---- DATA

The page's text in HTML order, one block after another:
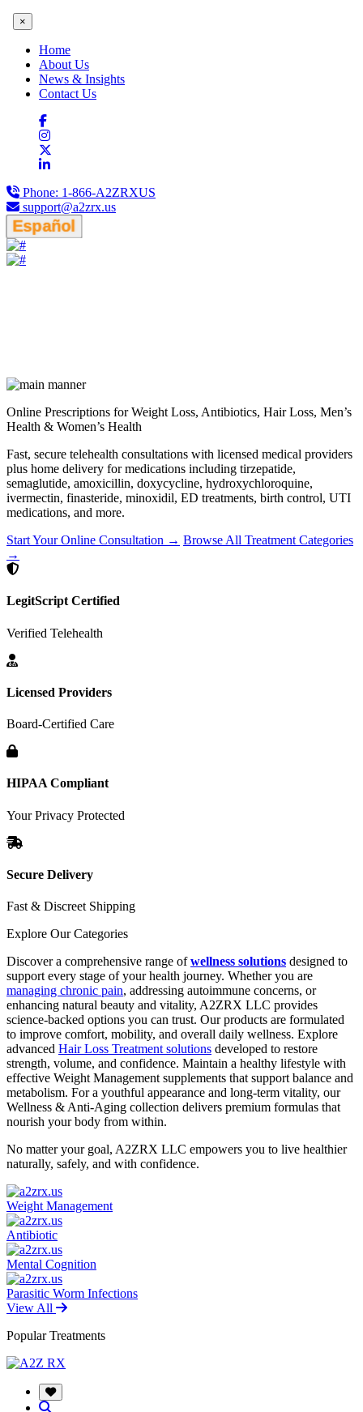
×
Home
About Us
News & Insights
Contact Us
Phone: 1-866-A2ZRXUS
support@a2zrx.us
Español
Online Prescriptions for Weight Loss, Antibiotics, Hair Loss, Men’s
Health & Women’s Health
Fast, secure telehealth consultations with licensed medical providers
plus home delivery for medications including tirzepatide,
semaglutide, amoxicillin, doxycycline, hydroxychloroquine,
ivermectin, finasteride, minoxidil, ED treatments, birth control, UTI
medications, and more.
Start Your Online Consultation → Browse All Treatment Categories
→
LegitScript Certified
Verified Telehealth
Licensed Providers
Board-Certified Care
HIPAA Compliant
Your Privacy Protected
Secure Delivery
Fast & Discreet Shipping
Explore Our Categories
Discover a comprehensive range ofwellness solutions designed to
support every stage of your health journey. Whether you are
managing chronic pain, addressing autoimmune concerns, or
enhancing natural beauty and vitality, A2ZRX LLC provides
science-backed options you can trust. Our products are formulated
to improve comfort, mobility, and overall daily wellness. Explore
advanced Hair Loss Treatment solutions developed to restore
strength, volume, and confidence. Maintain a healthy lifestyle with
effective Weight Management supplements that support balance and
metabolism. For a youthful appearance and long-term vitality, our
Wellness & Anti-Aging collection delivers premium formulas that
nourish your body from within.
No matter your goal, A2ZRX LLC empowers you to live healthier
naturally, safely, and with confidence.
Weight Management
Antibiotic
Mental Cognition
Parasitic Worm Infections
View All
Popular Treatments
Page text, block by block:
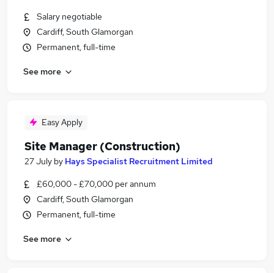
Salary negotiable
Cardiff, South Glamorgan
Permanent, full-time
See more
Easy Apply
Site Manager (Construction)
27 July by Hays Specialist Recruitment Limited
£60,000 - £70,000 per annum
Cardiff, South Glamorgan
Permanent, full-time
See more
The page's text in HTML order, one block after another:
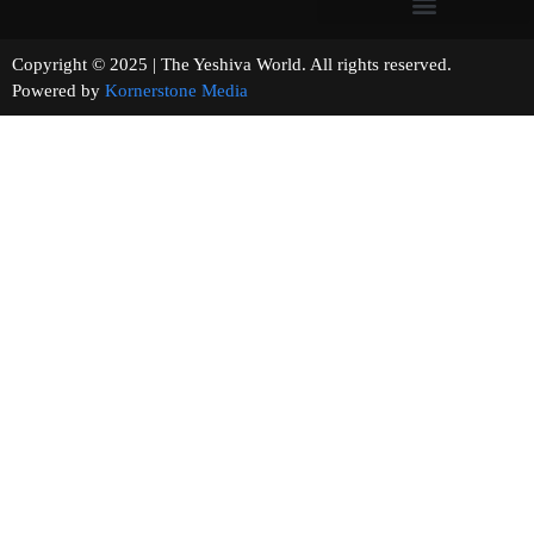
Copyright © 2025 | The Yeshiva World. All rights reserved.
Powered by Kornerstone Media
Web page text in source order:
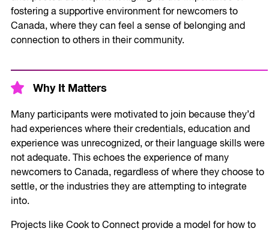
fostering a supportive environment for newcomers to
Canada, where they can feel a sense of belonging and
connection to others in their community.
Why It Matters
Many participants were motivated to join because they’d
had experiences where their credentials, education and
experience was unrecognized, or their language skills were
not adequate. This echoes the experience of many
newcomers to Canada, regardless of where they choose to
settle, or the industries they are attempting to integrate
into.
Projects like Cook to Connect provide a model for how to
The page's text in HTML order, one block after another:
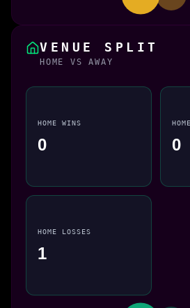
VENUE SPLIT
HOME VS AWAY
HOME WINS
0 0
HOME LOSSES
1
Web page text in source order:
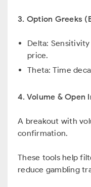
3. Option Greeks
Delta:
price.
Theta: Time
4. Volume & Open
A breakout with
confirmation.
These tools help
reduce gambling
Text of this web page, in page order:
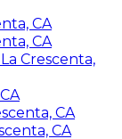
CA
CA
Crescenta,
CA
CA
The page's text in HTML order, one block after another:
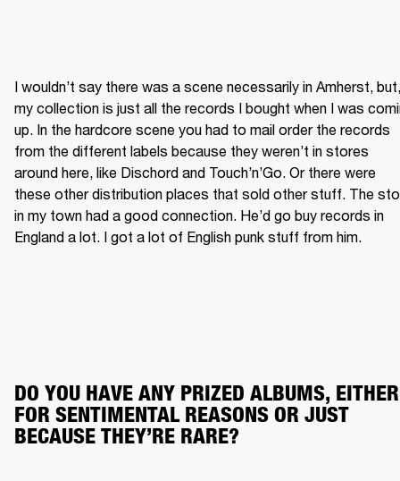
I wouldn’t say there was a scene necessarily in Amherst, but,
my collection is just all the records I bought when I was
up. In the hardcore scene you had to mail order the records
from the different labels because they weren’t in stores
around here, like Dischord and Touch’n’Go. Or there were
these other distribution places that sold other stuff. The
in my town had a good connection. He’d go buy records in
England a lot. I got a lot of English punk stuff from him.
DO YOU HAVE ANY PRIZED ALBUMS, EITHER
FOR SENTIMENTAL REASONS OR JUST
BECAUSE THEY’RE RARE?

--------
---- DATA

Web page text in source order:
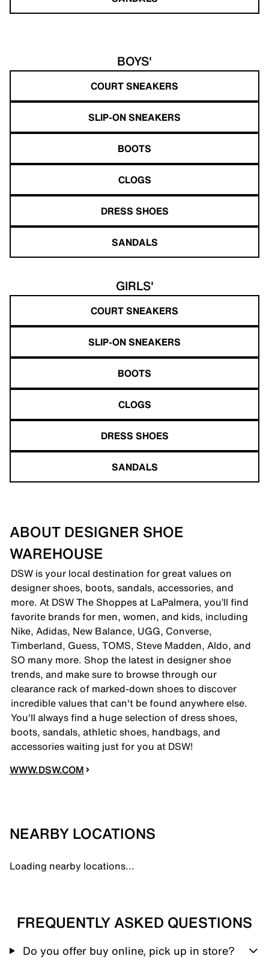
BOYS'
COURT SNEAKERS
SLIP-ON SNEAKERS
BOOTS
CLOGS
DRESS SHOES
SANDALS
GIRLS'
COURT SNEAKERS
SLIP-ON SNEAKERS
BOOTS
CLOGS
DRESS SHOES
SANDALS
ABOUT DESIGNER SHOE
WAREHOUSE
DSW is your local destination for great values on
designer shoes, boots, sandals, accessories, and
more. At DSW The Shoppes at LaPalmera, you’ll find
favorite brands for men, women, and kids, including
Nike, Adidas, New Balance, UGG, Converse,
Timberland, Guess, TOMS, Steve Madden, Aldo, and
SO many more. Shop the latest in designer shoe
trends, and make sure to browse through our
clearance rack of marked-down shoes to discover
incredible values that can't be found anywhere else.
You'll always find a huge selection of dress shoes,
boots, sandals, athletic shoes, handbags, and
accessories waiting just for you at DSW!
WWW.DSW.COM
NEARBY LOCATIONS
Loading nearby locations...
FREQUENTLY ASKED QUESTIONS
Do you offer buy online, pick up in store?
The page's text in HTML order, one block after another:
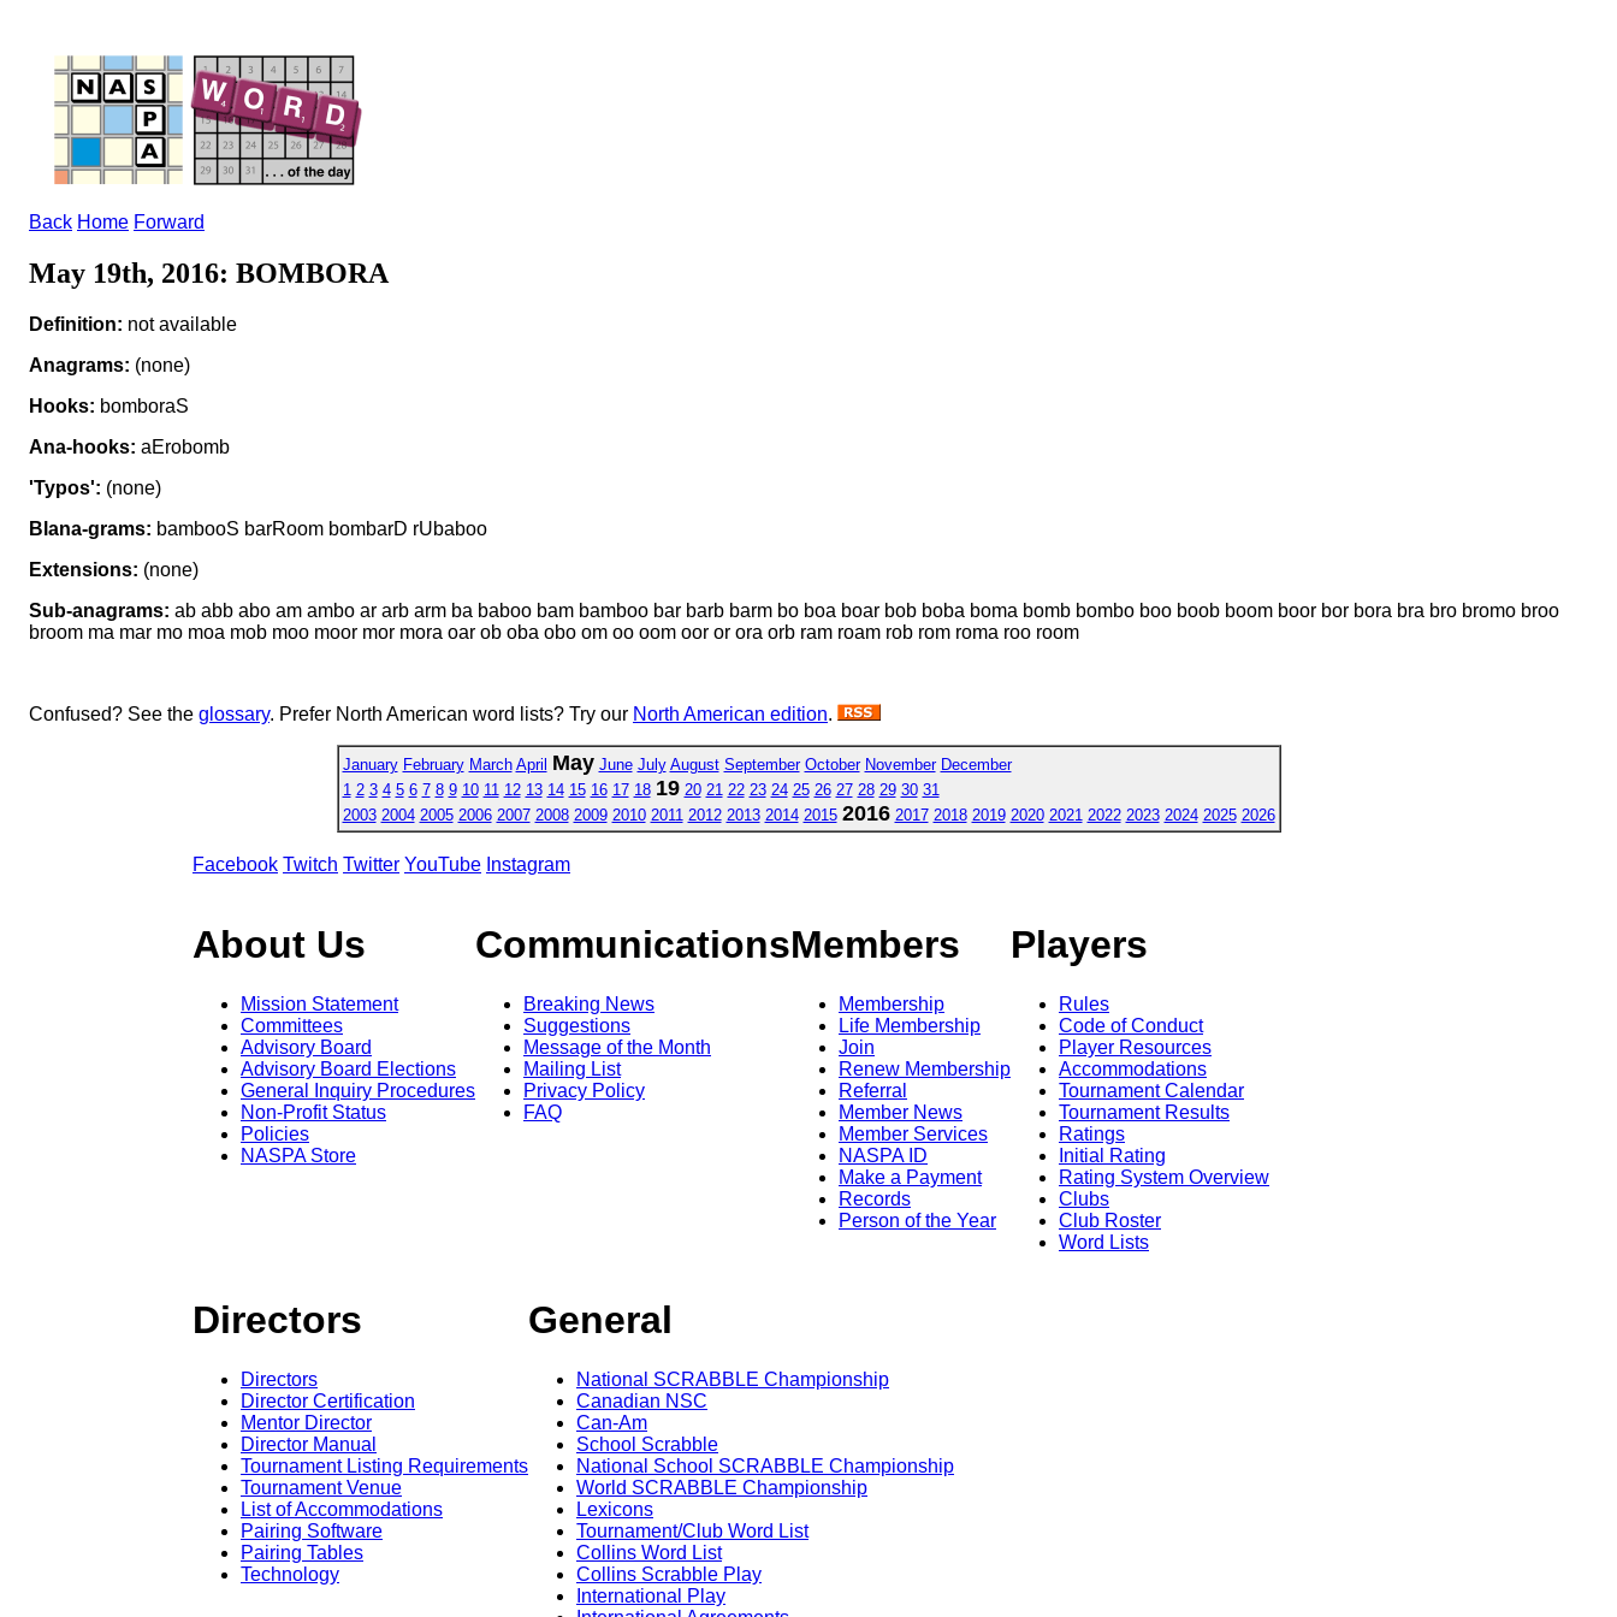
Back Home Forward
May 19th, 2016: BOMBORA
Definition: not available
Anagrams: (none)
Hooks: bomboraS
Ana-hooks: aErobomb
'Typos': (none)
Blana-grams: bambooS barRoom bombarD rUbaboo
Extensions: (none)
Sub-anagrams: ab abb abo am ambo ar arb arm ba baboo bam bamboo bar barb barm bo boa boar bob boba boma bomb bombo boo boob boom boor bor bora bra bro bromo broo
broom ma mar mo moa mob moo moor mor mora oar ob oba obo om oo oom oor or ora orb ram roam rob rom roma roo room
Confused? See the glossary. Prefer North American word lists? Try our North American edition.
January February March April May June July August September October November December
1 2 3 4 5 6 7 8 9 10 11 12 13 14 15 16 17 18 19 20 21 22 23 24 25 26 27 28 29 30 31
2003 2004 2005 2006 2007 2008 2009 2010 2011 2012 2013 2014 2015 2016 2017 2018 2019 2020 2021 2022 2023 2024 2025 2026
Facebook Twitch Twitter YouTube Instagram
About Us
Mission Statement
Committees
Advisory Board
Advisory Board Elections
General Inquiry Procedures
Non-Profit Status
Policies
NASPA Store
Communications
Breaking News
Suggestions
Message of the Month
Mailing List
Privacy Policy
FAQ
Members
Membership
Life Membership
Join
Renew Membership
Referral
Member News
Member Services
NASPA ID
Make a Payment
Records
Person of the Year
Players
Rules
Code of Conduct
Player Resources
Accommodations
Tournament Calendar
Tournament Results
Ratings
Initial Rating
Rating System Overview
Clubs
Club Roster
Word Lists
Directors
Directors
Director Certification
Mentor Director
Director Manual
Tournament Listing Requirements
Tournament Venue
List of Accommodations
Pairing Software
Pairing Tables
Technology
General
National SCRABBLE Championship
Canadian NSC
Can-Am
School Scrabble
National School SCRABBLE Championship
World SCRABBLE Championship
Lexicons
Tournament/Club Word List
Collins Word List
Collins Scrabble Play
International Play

--------

# WHAT TO PRODUCE
Retype only the lines above from the one with "Theta: Time" through the one with "BECAUSE THEY’RE RARE?", exactly and with both ends. Images stay out.

# RESPONSE TO THE TASK
Theta: Time
4. Volume & Open
A breakout with
confirmation.
These tools help
reduce gambling
Text of this web page, in page order:
CA
CA
Crescenta,
CA
CA
The page's text in HTML order, one block after another:
I wouldn’t say there was a scene necessarily in Amherst, but,
my collection is just all the records I bought when I was
up. In the hardcore scene you had to mail order the records
from the different labels because they weren’t in stores
around here, like Dischord and Touch’n’Go. Or there were
these other distribution places that sold other stuff. The
in my town had a good connection. He’d go buy records in
England a lot. I got a lot of English punk stuff from him.
DO YOU HAVE ANY PRIZED ALBUMS, EITHER
FOR SENTIMENTAL REASONS OR JUST
BECAUSE THEY’RE RARE?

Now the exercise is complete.